Darryl “DMC” McDaniels

Darryl “DMC” McDaniels was one-third of the groundbreaking and trailblazing hip-hop group Run DMC but after achieving success in the 80’s, he decided to rebrand himself as a superhero. McDaniels was desperate to get into the graphic comic book business and he was featured as the hip-hop superhero in an alternate universe in his own comic book. The legendary rapper was looking to raise $100,000 to get his idea off of the ground but the campaign ended when he couldn’t even raise six grand.

Melissa Joan Hart

Melissa Joan Hart is best known for her work on “Clarissa Explains It All” and “Sabrina, the Teenage Witch” but she decided to ditch that wholesome image to make a movie. Hart turned to Kickstarter to raise $2 million for “Darci’s Walk of Shame.” But after a month into the campaign, the plug was pulled when just $50,000 was raised.

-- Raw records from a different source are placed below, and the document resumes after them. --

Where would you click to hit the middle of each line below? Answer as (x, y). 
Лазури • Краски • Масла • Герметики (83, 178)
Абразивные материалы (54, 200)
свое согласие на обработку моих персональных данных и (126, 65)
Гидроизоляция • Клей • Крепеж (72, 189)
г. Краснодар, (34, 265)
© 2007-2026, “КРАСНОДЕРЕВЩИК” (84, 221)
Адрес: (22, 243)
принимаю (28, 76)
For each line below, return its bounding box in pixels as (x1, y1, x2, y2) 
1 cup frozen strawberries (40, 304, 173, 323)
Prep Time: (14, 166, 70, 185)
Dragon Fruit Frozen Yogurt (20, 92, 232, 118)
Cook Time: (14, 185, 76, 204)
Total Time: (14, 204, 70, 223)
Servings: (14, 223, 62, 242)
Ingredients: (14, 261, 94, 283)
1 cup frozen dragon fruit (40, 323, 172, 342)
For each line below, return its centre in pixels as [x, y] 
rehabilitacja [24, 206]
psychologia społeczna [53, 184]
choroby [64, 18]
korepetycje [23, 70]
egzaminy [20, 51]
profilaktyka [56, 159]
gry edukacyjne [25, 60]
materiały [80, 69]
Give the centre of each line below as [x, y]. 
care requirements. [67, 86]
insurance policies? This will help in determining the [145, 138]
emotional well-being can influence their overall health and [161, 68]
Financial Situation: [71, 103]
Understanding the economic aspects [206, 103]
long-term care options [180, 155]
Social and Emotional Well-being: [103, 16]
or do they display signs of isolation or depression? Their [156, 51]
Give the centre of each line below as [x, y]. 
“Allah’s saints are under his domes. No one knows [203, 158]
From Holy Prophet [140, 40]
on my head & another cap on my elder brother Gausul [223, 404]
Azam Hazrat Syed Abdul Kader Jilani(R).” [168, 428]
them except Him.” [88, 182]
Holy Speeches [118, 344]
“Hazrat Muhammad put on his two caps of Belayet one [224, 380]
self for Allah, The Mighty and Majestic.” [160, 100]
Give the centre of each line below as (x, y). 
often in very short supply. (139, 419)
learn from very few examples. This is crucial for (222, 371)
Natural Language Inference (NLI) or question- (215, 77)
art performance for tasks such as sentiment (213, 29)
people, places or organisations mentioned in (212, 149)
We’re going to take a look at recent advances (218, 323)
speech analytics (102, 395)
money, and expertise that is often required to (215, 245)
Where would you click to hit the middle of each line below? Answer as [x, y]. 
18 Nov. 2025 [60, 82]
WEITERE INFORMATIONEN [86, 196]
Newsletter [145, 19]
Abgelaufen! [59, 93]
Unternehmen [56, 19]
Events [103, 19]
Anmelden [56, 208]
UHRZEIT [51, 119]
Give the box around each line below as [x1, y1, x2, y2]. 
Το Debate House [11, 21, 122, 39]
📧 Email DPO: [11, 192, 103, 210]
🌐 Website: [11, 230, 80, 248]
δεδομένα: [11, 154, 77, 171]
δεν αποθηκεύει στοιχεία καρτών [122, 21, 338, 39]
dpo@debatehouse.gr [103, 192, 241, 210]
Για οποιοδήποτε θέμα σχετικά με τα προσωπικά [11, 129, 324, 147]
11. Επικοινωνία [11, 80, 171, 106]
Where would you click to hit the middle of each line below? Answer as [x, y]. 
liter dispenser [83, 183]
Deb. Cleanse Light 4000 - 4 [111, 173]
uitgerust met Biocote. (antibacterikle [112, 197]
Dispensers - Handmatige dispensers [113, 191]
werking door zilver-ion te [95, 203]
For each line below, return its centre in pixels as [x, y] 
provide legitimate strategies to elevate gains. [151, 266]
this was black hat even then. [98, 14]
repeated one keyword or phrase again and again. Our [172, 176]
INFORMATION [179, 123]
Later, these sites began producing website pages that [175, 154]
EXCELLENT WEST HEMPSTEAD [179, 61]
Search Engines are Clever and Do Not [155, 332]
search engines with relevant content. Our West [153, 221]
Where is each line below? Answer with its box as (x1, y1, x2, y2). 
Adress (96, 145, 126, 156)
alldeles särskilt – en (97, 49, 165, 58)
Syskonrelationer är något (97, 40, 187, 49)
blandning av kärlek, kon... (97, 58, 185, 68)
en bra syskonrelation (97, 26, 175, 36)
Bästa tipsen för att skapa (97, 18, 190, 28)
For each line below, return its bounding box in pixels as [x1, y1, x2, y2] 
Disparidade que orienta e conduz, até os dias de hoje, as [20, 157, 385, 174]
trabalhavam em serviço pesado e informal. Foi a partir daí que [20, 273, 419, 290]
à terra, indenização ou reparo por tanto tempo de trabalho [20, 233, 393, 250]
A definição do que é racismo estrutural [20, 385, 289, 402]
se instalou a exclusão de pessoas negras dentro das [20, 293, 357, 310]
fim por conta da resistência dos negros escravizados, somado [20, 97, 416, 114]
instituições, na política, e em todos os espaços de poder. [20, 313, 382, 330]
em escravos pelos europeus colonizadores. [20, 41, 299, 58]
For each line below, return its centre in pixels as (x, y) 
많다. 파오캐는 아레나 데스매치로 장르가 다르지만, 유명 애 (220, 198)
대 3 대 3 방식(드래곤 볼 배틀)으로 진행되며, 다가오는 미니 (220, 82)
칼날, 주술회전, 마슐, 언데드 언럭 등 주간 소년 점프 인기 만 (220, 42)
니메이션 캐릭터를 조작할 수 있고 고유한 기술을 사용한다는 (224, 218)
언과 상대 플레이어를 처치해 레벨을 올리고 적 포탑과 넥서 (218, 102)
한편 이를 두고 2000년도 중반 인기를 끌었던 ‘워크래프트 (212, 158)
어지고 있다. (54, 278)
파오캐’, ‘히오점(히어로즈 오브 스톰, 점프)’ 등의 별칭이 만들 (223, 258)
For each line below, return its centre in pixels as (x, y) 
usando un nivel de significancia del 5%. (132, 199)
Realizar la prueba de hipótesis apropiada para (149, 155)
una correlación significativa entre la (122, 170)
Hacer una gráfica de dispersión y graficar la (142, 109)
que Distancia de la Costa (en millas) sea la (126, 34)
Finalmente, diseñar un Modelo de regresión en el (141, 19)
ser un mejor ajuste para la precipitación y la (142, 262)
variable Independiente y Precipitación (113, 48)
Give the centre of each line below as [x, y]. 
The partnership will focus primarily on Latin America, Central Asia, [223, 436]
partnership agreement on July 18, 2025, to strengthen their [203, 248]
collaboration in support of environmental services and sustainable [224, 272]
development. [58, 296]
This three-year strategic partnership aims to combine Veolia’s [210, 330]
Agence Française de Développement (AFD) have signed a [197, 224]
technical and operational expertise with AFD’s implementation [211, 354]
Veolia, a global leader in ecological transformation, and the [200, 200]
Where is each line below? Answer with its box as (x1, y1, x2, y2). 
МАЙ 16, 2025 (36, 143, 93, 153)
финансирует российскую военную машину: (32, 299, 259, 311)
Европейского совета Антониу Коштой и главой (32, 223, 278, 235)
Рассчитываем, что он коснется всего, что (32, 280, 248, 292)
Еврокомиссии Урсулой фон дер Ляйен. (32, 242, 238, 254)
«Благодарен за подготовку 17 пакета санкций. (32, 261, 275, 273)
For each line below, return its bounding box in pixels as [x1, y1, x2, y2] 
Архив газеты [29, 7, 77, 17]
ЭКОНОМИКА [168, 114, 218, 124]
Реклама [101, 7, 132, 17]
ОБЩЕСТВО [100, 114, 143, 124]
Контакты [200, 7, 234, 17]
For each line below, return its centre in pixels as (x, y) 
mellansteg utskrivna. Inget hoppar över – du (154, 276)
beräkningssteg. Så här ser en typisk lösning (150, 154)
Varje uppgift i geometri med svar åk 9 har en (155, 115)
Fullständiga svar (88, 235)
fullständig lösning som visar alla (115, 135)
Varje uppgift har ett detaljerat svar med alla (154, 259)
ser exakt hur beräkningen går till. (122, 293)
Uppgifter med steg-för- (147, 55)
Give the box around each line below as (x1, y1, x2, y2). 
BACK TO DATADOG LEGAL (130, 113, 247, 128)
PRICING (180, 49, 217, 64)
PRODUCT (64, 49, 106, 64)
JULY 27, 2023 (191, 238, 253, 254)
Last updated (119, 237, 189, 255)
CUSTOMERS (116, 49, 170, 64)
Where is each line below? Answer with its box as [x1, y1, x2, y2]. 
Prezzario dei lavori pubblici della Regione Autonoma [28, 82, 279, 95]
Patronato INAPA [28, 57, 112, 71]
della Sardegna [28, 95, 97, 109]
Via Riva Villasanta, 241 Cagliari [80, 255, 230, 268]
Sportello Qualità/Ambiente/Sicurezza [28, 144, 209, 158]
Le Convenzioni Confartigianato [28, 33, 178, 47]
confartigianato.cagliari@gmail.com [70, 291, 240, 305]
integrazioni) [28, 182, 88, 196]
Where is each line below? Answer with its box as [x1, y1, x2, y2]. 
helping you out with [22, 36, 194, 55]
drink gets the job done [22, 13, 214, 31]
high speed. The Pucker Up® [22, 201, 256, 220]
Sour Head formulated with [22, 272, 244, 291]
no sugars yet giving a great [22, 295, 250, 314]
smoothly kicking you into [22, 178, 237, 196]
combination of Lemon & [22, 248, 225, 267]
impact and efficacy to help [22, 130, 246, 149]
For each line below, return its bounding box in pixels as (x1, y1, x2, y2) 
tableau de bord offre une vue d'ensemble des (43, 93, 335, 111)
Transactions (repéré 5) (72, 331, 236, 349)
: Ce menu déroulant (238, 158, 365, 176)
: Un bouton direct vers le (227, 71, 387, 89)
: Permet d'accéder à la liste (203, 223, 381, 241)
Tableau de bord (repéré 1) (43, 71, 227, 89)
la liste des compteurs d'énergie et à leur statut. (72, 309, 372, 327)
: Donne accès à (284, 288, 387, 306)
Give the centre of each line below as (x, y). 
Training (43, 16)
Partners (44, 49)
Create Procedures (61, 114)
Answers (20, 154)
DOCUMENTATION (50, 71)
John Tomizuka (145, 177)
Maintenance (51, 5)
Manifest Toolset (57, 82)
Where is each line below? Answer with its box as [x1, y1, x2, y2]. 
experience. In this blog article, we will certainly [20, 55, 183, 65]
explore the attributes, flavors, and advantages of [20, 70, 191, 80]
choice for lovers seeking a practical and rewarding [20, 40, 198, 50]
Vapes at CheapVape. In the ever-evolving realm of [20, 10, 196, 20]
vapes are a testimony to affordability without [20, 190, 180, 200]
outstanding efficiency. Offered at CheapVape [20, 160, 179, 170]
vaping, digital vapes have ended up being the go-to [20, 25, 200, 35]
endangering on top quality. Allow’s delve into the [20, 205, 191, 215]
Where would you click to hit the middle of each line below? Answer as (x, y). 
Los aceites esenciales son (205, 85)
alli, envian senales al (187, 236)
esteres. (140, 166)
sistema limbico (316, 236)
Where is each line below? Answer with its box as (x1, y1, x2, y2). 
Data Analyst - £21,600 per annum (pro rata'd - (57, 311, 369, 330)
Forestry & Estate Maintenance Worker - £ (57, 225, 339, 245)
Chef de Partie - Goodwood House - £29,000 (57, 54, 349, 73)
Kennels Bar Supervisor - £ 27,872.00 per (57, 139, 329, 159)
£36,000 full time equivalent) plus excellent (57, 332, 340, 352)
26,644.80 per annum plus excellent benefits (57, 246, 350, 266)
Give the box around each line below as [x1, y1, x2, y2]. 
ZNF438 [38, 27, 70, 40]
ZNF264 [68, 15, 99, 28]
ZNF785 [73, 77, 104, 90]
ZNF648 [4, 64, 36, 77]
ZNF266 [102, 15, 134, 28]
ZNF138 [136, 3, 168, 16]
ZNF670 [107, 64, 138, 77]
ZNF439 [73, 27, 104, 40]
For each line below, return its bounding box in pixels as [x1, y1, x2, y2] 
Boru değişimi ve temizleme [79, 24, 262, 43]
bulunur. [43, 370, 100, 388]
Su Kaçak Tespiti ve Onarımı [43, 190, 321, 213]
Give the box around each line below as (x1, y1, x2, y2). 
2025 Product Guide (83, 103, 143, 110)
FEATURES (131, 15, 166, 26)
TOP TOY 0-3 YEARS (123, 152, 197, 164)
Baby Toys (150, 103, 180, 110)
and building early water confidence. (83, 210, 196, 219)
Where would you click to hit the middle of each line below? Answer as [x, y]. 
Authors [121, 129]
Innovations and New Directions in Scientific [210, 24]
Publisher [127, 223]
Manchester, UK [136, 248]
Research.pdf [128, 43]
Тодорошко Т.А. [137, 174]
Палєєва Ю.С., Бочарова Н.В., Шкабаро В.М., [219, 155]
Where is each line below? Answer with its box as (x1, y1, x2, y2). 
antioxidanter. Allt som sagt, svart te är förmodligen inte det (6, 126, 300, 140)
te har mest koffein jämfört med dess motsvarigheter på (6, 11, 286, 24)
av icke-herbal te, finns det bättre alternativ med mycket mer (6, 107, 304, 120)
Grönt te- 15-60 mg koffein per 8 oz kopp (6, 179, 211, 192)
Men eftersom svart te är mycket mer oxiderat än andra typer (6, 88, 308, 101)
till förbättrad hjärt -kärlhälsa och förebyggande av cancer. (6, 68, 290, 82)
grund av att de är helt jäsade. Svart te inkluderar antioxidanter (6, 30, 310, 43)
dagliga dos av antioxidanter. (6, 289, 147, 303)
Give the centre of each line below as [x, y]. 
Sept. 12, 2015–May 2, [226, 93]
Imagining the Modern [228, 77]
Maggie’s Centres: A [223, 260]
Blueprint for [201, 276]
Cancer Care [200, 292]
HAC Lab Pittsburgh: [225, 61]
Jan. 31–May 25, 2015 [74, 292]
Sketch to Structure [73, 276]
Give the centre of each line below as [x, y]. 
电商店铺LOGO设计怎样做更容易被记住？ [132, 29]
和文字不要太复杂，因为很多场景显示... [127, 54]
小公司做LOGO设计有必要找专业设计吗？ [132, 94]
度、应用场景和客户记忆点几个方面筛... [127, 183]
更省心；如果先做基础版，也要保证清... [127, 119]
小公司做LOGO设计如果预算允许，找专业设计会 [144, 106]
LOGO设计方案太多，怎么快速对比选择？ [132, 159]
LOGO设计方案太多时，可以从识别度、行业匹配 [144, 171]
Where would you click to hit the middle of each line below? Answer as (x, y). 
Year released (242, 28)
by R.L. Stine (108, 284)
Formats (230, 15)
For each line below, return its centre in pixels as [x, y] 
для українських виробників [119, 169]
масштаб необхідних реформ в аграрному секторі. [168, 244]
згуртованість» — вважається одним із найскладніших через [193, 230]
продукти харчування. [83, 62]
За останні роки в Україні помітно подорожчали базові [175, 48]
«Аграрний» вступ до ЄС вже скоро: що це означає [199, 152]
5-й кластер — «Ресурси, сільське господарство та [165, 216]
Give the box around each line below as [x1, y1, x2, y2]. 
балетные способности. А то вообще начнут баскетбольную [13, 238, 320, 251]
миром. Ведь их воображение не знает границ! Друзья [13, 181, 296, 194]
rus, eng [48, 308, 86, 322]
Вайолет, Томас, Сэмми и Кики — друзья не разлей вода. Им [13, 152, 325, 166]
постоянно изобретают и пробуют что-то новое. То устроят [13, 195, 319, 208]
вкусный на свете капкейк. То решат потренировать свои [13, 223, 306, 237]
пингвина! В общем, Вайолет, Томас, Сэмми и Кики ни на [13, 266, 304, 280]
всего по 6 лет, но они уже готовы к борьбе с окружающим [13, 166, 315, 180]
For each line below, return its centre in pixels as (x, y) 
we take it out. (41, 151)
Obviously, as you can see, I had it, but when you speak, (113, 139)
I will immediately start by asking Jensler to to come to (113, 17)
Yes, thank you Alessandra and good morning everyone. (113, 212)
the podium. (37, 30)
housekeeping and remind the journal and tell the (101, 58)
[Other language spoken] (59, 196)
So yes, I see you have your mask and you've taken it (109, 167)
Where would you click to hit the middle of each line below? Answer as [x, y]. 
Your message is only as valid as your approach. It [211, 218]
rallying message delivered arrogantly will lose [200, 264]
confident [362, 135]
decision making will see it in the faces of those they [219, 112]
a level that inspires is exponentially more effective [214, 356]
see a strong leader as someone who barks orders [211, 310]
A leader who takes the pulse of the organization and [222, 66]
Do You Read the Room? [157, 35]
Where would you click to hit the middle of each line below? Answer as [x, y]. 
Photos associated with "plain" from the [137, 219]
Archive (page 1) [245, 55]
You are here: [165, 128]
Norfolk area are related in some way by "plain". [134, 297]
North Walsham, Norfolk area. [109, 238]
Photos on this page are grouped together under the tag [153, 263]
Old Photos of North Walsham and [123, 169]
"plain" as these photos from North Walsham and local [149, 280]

Luckily, Hart still had her day job on “Melissa & Joey” to fall back on.

Shemar Moore

Shemar Moore taught all crowd funding users a very important lesson: if you don’t reach your goal with one platform, lower your goal and try another one. The “Young and the Restless” star turned to Kickstarter to raise $1.5 million for “The Bounce Back.” But with just $249,459 raised and one more day in the campaign to go, things were looking bleak. Instead of giving up, Moore took another stab at fundraising with Indiegogo. This time his goal of half a million dollars was more realistic and he managed to raise $638,483 in 60 days.

Ed Begley, Jr.

Ed Begley, Jr. made a name for himself as an actor and an environmentalist. Taking a page out of Al Gore’s book, the “St. Elsewhere” star decided he wanted to educate the masses on how to make the world’s greenest home through a web series. He turned to Kickstarter to raise $25,000 and ended up exceeding his goal by five grand. A year and a half after the campaign ended, “On Begley Street” made its debut online. Begley also had a reality show about clean living on the Planet Green network.

Eugene Mirman

In addition to celebrating comedy and making people laugh, the sole purpose of the Eugene Mirman Comedy Festival was to poke fun of other comedy festivals. Comedian Eugene Mirman and his friends turned to Kickstarter in 2011 to raise a measly $18,000 to keep the festival going in Brooklyn. It was so successful, the group returned to the crowd-funding platform the following year for an extra $5,000 to bring the festival to Boston and Cambridge.

Zach Braff

Zach Braff made his directorial debut in 2004 with “Garden State” and when he was ready to make the follow up a decade later, he turned to Kickstarter for funding. The “Scrubs” actor was looking to raise $2 million. He met that goal in just two days. After collecting more than $3 million when the campaign was over, Braff’s “Wish You Were Here” made its debut at the 2014 Sundance Film Festival and then enjoyed a limited release in theaters.

“Veronica Mars”

When “Veronica Mars” was cancelled in 2007, fans everywhere were in an uproar. A groundswell began to rise and people clamored for the female private eye to be brought to the big screen. In early 2013, show creator Rob Thomas and star Kristen Bell kicked off a Kickstarter campaign to fund a film. The goal was $2 million and incentives were offered to those that donated at least ten dollars. The goal was met within ten hours and more than $5 million was raised in the campaign. However “Veronica Mars” tanked at the box office and grossed less than $4 million worldwide.